Dataset imdb downloaded and prepared to /home/matthew/.cache/huggingface/datasets/imdb/plain_text/1.0.0/2fdd8b9bcadd6e7055e742a706876ba43f19faee861df134affd7a3f60fc38a1. Subsequent calls will reuse this data.

Code

imdb_dataset["text"][0]

'I love sci-fi and am willing to put up with a lot. Sci-fi movies/TV are usually underfunded, under-appreciated and misunderstood. I tried to like this, I really did, but it is to good TV sci-fi as Babylon 5 is to Star Trek (the original). Silly prosthetics, cheap cardboard sets, stilted dialogues, CG that doesn\'t match the background, and painfully one-dimensional characters cannot be overcome with a \'sci-fi\' setting. (I\'m sure there are those of you out there who think Babylon 5 is good sci-fi TV. It\'s not. It\'s clichéd and uninspiring.) While US viewers might like emotion and character development, sci-fi is a genre that does not take itself seriously (cf. Star Trek). It may treat important issues, yet not as a serious philosophy. It\'s really difficult to care about the characters here as they are not simply foolish, just missing a spark of life. Their actions and reactions are wooden and predictable, often painful to watch. The makers of Earth KNOW it\'s rubbish as they have to always say "Gene Roddenberry\'s Earth..." otherwise people would not continue watching. Roddenberry\'s ashes must be turning in their orbit as this dull, cheap, poorly edited (watching it without advert breaks really brings this home) trudging Trabant of a show lumbers into space. Spoiler. So, kill off a main character. And then bring him back as another actor. Jeeez! Dallas all over again.'

Code

import pandas as pd
import onnxruntime as ort
from transformers import AutoTokenizer
from tqdm.auto import tqdm

tokenizer = AutoTokenizer.from_pretrained(MODEL_NAME)
ort_session = ort.InferenceSession(str(MODEL_QUANTIZED_FILE))

def infer(
    ort_session: ort.InferenceSession,
    text: str,
) -> dict[str, float | str]:
    inputs = tokenizer(text, return_tensors="pt", truncation=True)
    py_outputs = python_inference(ort_session=ort_session, **inputs)
    java_outputs = java_inference(**inputs)
    biggest_difference = np.absolute(py_outputs - java_outputs).max()
    return {
        "text": text,
        "python": py_outputs,
        "java": java_outputs,
        "difference": biggest_difference,
    }

difference_df = pd.DataFrame([
    infer(ort_session=ort_session, text=text)
    for text in tqdm(imdb_dataset["text"][:1_000])
])
difference_df.sort_values(by="difference", ascending=False)

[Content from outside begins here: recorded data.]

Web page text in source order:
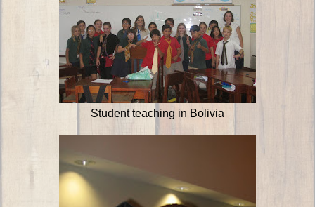
Student teaching in Bolivia
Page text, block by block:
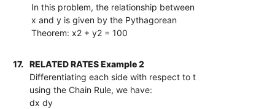
In this problem, the relationship between
x and y is given by the Pythagorean
Theorem: x2 + y2 = 100
17.
RELATED RATES Example 2
Differentiating each side with respect to t
using the Chain Rule, we have:
dx dy
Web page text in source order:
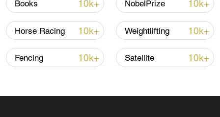
Iran says framework of agreement with
Oman finalized
04:34, 08-Aug-2026
Books 10k+ NobelPrize 10k+
Horse Racing 10k+ Weightlifting 10k+
Fencing 10k+ Satellite 10k+
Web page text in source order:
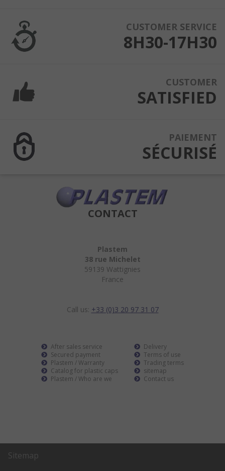
CUSTOMER SERVICE
8H30-17H30
CUSTOMER
SATISFIED
PAIEMENT
SÉCURISÉ
CONTACT
Plastem
38 rue Michelet
59139 Wattignies
France
Call us: +33 (0)3 20 97 31 07
After sales service
Secured payment
Plastem / Warranty
Catalog for plastic caps
Plastem / Who are we
Delivery
Terms of use
Trading terms
sitemap
Contact us
Sitemap
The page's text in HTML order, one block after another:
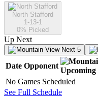
North Stafford
1-13-1
0% Picked
Up Next
Next 5
Date Opponent
Upcoming
No Games Scheduled
See Full Schedule
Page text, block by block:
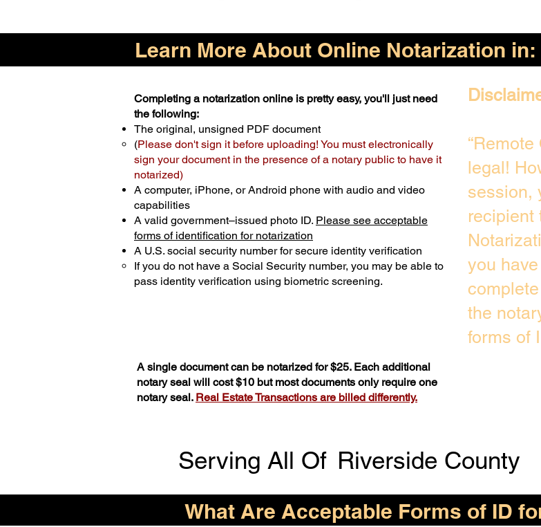
Learn More About Online Notarization in:
Completing a notarization online is pretty easy, you'll just need
the following:
The original, unsigned PDF document
(Please don't sign it before uploading! You must electronically
sign your document in the presence of a notary public to have it
notarized)
A computer, iPhone, or Android phone with audio and video
capabilities
A valid government–issued photo ID. Please see acceptable
forms of identification for notarization
A U.S. social security number for secure identity verification
If you do not have a Social Security number, you may be able to
pass identity verification using biometric screening. ​
A single document can be notarized for $25. Each additional
notary seal will cost $10 but most documents only require one
notary seal. Real Estate Transactions are billed differently.
legal!
session,
recipient
you
the
forms of
Serving All Of Riverside County
What Are Acceptable Forms of ID
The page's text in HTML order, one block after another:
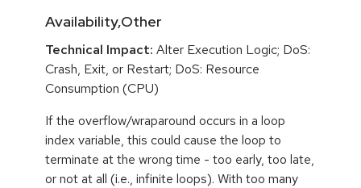
Availability,Other
Technical Impact: Alter Execution Logic; DoS:
Crash, Exit, or Restart; DoS: Resource
Consumption (CPU)
If the overflow/wraparound occurs in a loop
index variable, this could cause the loop to
terminate at the wrong time - too early, too late,
or not at all (i.e., infinite loops). With too many
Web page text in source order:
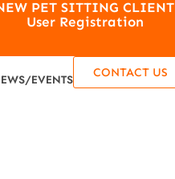
PET SITTING CLIENT
User Registration
EVENTS CONTACT US
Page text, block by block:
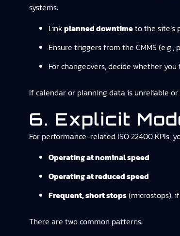
systems:
Linkplanned downtimeto the site’s
Ensure triggers from the CMMS
For changeovers, decide whether
If calendar or planning data is unreliable
6. Explicit
For performance-related ISO 22400 KPIs,
Operating at nominal speed
Operating at reduced speed
Frequent, short stops(microstops),
There are two common patterns:
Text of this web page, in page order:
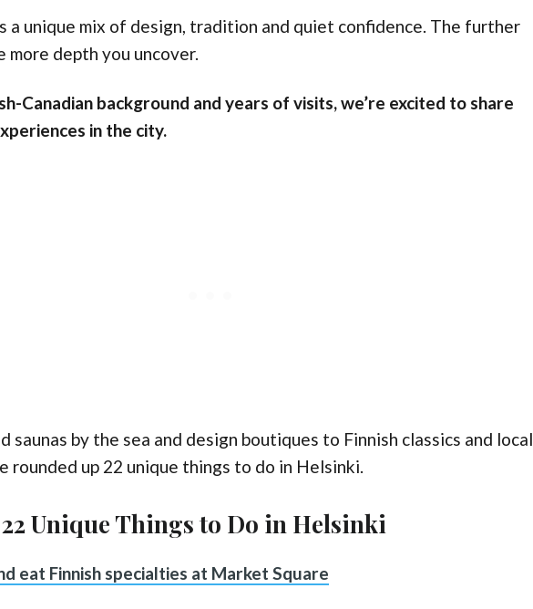
a unique mix of design, tradition and quiet confidence. The further
more depth you uncover.
Canadian background and years of visits, we’re excited to share
in the city.
saunas by the sea and design boutiques to Finnish classics and local
rounded up 22 unique things to do in Helsinki.
Unique Things to Do in Helsinki
eat Finnish specialties at Market Square

	text	python	java	difference
651	Wow, what a racist, profane piece of celluloid...	[[4.135885, 1.035452, -1.1389924, -2.0513384, ...	[[4.135885, 1.035452, -1.1389924, -2.0513384, ...	2.381897e-07
630	Boring, ridicules and stupid "Submerged" is a ...	[[4.88149, 2.02761, -1.1743344, -2.7686796, -2...	[[4.88149, 2.02761, -1.1743344, -2.7686796, -2...	2.305603e-07
705	This is one of the worst films i've ever seen,...	[[4.21962, 2.1770673, -0.780342, -2.687975, -2...	[[4.21962, 2.1770673, -0.780342, -2.687975, -2...	2.278137e-07
152	After 15 minutes watching the movie I was aski...	[[4.075547, 2.0027628, -0.44526598, -2.436773,...	[[4.075547, 2.0027628, -0.44526598, -2.436773,...	2.183228e-07
476	I went to see this movie tonight, trying to ke...	[[0.78645927, 2.5583208, 1.5190651, 0.1253709,...	[[0.78645927, 2.5583208, 1.5190651, 0.1253709,...	2.131042e-07
...	...	...	...	...
124	Wow, another Kevin Costner hero movie. Postman...	[[-0.5090611, 0.18023343, -0.006972208, 0.2196...	[[-0.5090611, 0.18023343, -0.006972208, 0.2196...	3.842659e-09
337	"The Secret Life" starts with the worst possib...	[[-0.95750105, 0.44672653, 0.697375, 0.6537277...	[[-0.95750105, 0.44672653, 0.697375, 0.6537277...	3.810120e-09
967	This show is what happened to The Screen Saver...	[[0.108357675, 0.16106683, -0.44998556, -0.111...	[[0.108357675, 0.16106683, -0.44998556, -0.111...	3.755035e-09
200	He who fights with monsters might take care le...	[[-0.026390638, 0.28594577, -0.09914864, 0.113...	[[-0.026390638, 0.28594577, -0.09914864, 0.113...	3.529415e-09
772	I too am a House Party Fan...House Party I is ...	[[-0.47317317, 0.080483854, 0.2053096, 0.18421...	[[-0.47317317, 0.080483854, 0.2053096, 0.18421...	3.479652e-09

1000 rows × 4 columns

When the largest difference between the two quantization runs is in the order of \(\frac{2}{10000000}\) I think that the Java version of ONNX is a safe substitute for Python.